Alas, life ain't that simple.

So, as 2018 is coming to an end, I would like to remember all the pain and the joy.

And I want 2019 to be the year when ASid gets that acceptance letter to the program of his choice at the University of his Choice. It may take him away from home, but I want him to fly and explore the world on his terms and discover new interests and make new friends. I will definitely feel some pain in the process, but ASid's joy will be worth it! Obviously, I will be overjoyed as well and the boy will be pained a bit!

Such is life and I am glad that life is complicated that way!
 

Saturday, 15 December 2018

My First Tweet!

At exactly 3:33 pm today, I tweeted for the first time and it had everything to do with First LEGO League. Today was the tournament and Hans' team was 8th out of 23 teams at one point in time. It was such an amazing accomplishment that I had to scream it out in some way and I did - I tweeted! Not exactly a shout out, but the best I could with what I had at my disposal.

Eventually, the team finished in 10th place. However, they won an award in one of the categories. This was the one I talked about a few days ago in a post. It had to do with Core Values. Hans’ team won second place. The award is given to the top 2 teams that display the Core Values of Inspiration, Teamwork and you guessed it...Gracious Professionalism

It was an incredible moment.

The smallest and the youngest team demonstrated that nothing is impossible. The way they came together was unbelievable. They were honest about their weaknesses and proud of their individual strengths. 

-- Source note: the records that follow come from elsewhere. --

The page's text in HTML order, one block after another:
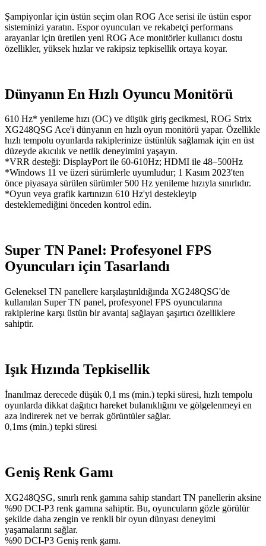
Şampiyonlar için üstün seçim olan ROG Ace serisi ile üstün espor
sisteminizi yaratın. Espor oyuncuları ve rekabetçi performans
arayanlar için üretilen yeni ROG Ace monitörler kullanıcı dostu
özellikler, yüksek hızlar ve rakipsiz tepkisellik ortaya koyar.
Dünyanın En Hızlı Oyuncu Monitörü
610 Hz* yenileme hızı (OC) ve düşük giriş gecikmesi, ROG Strix
XG248QSG Ace'i dünyanın en hızlı oyun monitörü yapar. Özellikle
hızlı tempolu oyunlarda rakiplerinize üstünlük sağlamak için en üst
düzeyde akıcılık ve netlik deneyimini yaşayın.
*VRR desteği: DisplayPort ile 60-610Hz; HDMI ile 48–500Hz
*Windows 11 ve üzeri sürümlerle uyumludur; 1 Kasım 2023'ten
önce piyasaya sürülen sürümler 500 Hz yenileme hızıyla sınırlıdır.
*Oyun veya grafik kartınızın 610 Hz'yi destekleyip
desteklemediğini önceden kontrol edin.
Super TN Panel: Profesyonel FPS
Oyuncuları için Tasarlandı
Geleneksel TN panellere karşılaştırıldığında XG248QSG'de
kullanılan Super TN panel, profesyonel FPS oyuncularına
rakiplerine karşı üstün bir avantaj sağlayan şaşırtıcı özelliklere
sahiptir.
Işık Hızında Tepkisellik
İnanılmaz derecede düşük 0,1 ms (min.) tepki süresi, hızlı tempolu
oyunlarda dikkat dağıtıcı hareket bulanıklığını ve gölgelenmeyi en
aza indirerek net ve berrak görüntüler sağlar.
0,1ms (min.) tepki süresi
Geniş Renk Gamı
XG248QSG, sınırlı renk gamına sahip standart TN panellerin aksine
%90 DCI-P3 renk gamına sahiptir. Bu, oyuncuların gözle görülür
şekilde daha zengin ve renkli bir oyun dünyası deneyimi
yaşamalarını sağlar.
%90 DCI-P3 Geniş renk gamı.
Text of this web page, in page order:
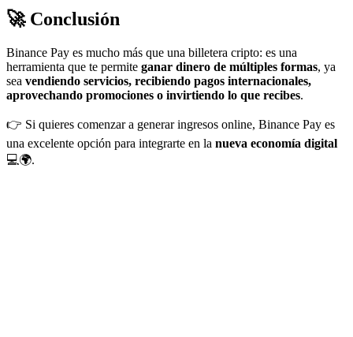
🚀 Conclusión
Binance Pay es mucho más que una billetera cripto: es una
herramienta que te permite ganar dinero de múltiples formas, ya
sea vendiendo servicios, recibiendo pagos internacionales,
aprovechando promociones o invirtiendo lo que recibes.
👉 Si quieres comenzar a generar ingresos online, Binance Pay es
una excelente opción para integrarte en la nueva economía digital
💻🌍.
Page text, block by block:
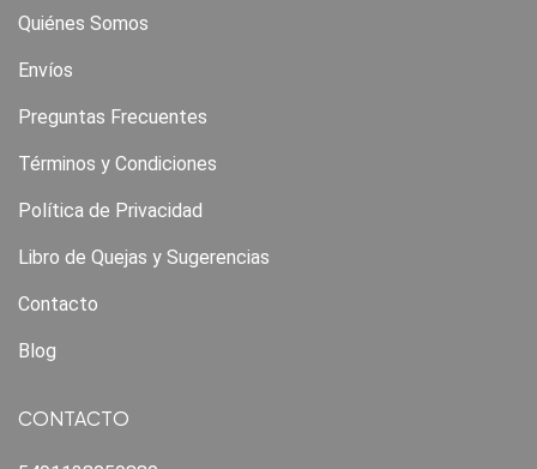
Quiénes Somos
Envíos
Preguntas Frecuentes
Términos y Condiciones
Política de Privacidad
Libro de Quejas y Sugerencias
Contacto
Blog
CONTACTO
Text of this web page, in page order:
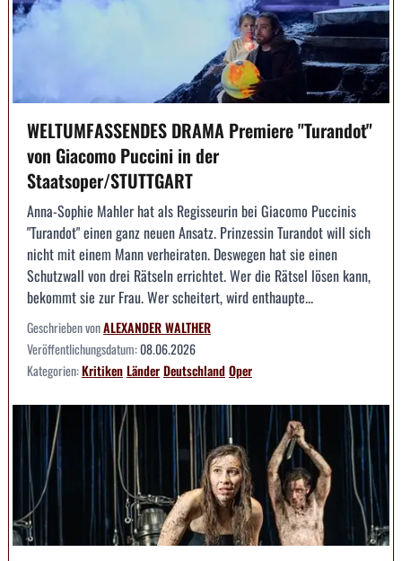
WELTUMFASSENDES DRAMA Premiere "Turandot"
von Giacomo Puccini in der
Staatsoper/STUTTGART
Anna-Sophie Mahler hat als Regisseurin bei Giacomo Puccinis
"Turandot" einen ganz neuen Ansatz. Prinzessin Turandot will sich
nicht mit einem Mann verheiraten. Deswegen hat sie einen
Schutzwall von drei Rätseln errichtet. Wer die Rätsel lösen kann,
bekommt sie zur Frau. Wer scheitert, wird enthaupte...
Geschrieben vonALEXANDER WALTHER
Veröffentlichungsdatum:08.06.2026
Kategorien:KritikenLänderDeutschlandOper
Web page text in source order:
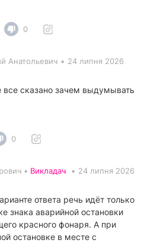
0
Анатольевич • 24 липня 2026
все сказано зачем выдумывать
0
• Викладач • 24 липня 2026
ответа речь идёт только
знака аварийной остановки
красного фонаря. А при
остановке в месте с
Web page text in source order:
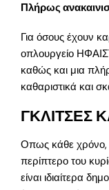
Πλήρως
Για όσους έχουν
οπλουργείο
καθώς και μια
καθαριστικά και
ΓΚΛΙΤΣΕΣ
Οπως κάθε χρόνο,
περίπτερο του
είναι ιδιαίτερα

They were so good that I tweeted a couple of more times.

I sincerely hope I haven’t caught the Twitter bug! But I may tweet again when the going gets good!
 

Friday, 7 December 2018

Dreaming while awake...

2 days ago, I had planned for a different day; however, it worked out very well the way it unfolded.

It started off with this 3 hour session in the morning where I was in a room with maybe 50 other "eager beaver" types who seemed excited to have been hired for a job that allows you to work only if you are needed and if a few others before you have most likely declined to work that day! I could explain that in detail, but why bore anyone with mundane information?!

What I will remember from those 3 hours is meeting this young woman. This one was maybe half my age with a sparkle in her eyes. Her mom dropped her off and she had a snack she pulled out half way through the session. That is the only thing I envied about her - that she is still a child in some ways and has a parent thoughtfully taking care of her!

Some days, I wish I was still a child. But then again, I love being a parent to my own children. I love my life the way it is.

And while I was reflecting on my life amidst paperwork, I received a sincere text message from my friend P. The first issue of the magazine I worked on was delivered to some homes around my neighbourhood. (The rotating postal strike has been an annoyance, but more power to our postal workers!)

P's text message was the first comment ever on my written work that is now in print. So, I want to share it.

"I just read your work. Wonderful and touching piece. Keep up the good work!"

P, coincidentally, was also the first person to hear about my job offer from my "second" interview. I was with her when I received the news. And I had burst into tears out of sheer relief and happiness!

So, 2 days ago, it became a bit real to me as I was filling out forms which were a consequence of my accepting the above job offer.

Most of my life, I have wanted to write and teach. I started writing when I created this blog; my children inspire me to write on a daily basis. But actually seeing my work in print was a dreamlike moment. And soon, I will be teaching in a classroom! It still doesn’t feel entirely real.

So, for the last 2 days, I have been walking around like I am in a dream. These have been the best couple of days of my life in a long time.


Noteworthy Remarks: Many moons ago, I believe I bought a book titled "Why do bad things happen to good people?" or something like that! That was how I felt then! Now, I believe that "good things come to those who wait"! It has been a long wait, but worth every second that went into it.

Never ever give up on your dreams. And when they come true, enjoy that feeling of dreaming while awake!